I'm not so much concerned with transients causing false triggers, although that would be a concern. SSR's are fet based and fets fail open so if the ssr fails you lose power to the pump. I get that you like Crydom, but its going to take more then a strong endorsement for me to trust my engine to a device. Nothing in Crydom's material leads me to believe that it can suppress ISO 7637-2 and ISO 10605 type transients. It being hooked up to the battery doesn't make anything better because that's literally the main power rail for the whole car, it will experience all the bad stuff. Crydoms site doesn't list automotive as an application for these devices either, and the datasheet here http://www.crydom.com/en/products/ca...anel-mount.pdf doesn't show any real protection on the control or switching side of the SSR. What the datasheet does show is that for inductive loads you need to add a freewheeling (flyback) diode to the load to protect the device which you haven't done in your setup. So you are going to want to add that for sure.

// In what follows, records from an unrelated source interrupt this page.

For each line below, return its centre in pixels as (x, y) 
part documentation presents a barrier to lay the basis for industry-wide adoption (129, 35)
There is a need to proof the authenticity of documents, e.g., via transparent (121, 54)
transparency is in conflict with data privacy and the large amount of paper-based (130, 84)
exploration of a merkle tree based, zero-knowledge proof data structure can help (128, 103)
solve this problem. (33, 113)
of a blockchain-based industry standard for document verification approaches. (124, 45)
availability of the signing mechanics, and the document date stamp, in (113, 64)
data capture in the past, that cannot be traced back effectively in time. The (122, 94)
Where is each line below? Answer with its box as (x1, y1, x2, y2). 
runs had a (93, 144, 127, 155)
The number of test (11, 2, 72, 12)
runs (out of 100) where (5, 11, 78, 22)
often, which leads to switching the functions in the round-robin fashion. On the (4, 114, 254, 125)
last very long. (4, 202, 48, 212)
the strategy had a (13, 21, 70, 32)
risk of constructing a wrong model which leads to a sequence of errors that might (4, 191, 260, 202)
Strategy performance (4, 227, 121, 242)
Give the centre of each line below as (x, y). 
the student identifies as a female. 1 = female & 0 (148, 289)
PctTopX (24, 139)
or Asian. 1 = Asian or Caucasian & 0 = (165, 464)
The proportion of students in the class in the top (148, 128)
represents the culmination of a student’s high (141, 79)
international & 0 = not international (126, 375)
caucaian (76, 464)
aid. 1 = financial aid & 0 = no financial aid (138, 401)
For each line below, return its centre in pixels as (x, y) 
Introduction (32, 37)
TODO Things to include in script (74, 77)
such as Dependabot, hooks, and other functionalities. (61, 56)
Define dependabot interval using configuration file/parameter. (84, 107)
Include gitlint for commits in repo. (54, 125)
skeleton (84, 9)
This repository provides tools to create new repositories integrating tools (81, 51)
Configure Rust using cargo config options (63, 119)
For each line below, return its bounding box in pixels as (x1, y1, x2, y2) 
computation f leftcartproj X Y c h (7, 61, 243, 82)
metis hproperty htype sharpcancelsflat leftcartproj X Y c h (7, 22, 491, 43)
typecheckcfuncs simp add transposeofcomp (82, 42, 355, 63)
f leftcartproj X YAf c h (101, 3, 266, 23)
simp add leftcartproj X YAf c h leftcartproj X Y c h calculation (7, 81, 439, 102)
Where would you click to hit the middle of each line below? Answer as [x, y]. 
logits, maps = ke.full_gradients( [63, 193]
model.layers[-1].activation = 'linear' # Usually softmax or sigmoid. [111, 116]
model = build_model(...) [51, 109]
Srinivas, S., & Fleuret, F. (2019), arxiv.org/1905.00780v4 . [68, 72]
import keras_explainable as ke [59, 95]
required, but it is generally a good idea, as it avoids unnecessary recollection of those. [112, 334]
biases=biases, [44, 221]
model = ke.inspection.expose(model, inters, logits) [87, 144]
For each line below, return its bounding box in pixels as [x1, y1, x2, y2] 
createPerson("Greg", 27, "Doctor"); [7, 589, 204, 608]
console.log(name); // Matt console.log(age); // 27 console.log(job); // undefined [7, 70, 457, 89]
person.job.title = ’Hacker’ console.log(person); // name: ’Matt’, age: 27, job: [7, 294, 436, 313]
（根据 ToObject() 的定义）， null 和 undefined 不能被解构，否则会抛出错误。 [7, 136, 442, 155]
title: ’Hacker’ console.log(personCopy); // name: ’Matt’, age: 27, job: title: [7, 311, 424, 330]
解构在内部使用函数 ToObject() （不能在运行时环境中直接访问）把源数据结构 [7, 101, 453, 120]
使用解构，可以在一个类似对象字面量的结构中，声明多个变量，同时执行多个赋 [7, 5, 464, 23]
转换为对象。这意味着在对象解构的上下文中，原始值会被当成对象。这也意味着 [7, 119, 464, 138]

I'm not so much concerned with transients causing false triggers, although that would be a concern. SSR's are fet based and fets fail open so if the ssr fails you lose power to the pump. I get that you like Crydom, but its going to take more then a strong endorsement for me to trust my engine to a device. Nothing in Crydom's material leads me to believe that it can suppress ISO 7637-2 and ISO 10605 type transients. It being hooked up to the battery doesn't make anything better because that's literally the main power rail for the whole car, it will experience all the bad stuff. Crydoms site doesn't list automotive as an application for these devices either, and the datasheet here http://www.crydom.com/en/products/ca...anel-mount.pdf doesn't show any real protection on the control or switching side of the SSR. What the datasheet does show is that for inductive loads you need to add a freewheeling (flyback) diode to the load to protect the device which you haven't done in your setup. So you are going to want to add that for sure.

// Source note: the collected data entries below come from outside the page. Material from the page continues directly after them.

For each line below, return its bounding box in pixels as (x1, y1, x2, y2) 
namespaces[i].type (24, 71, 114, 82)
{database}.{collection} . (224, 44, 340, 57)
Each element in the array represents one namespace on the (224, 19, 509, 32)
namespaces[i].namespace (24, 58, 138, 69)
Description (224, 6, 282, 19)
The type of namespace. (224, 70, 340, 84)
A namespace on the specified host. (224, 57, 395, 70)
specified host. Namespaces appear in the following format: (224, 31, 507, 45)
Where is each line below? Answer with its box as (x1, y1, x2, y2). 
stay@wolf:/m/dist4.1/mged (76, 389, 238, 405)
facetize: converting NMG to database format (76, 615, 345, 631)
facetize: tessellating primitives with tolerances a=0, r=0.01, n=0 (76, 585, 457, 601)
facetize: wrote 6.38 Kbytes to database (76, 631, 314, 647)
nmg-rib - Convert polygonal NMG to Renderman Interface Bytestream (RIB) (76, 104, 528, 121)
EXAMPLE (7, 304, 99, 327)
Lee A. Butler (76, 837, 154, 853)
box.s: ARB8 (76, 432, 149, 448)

Edit: So what I'm saying is all the big nasty stuff that makes auto electrical harsh is connected up to the battery, its the main rail for the car. The starter, the window motors, the blower motor, windshield wipers, radiator fans, all hooked up to the battery. They are all large inductive loads, every time they turn on and off they send huge spikes into the electrical system. Its because of this automotive electrical has to be designed to be extremely rugged. The standard automotive relay may be crude and slow, but it is very rugged and reliable compared to a complex switching circuit. So if something wasn't designed with protection for these kind of wild electrical spikes in mind it can over time or immediately damage the electronics. It's ok if you want to use something not designed to handle this kind of stuff, you just have to add parts around it to protect it.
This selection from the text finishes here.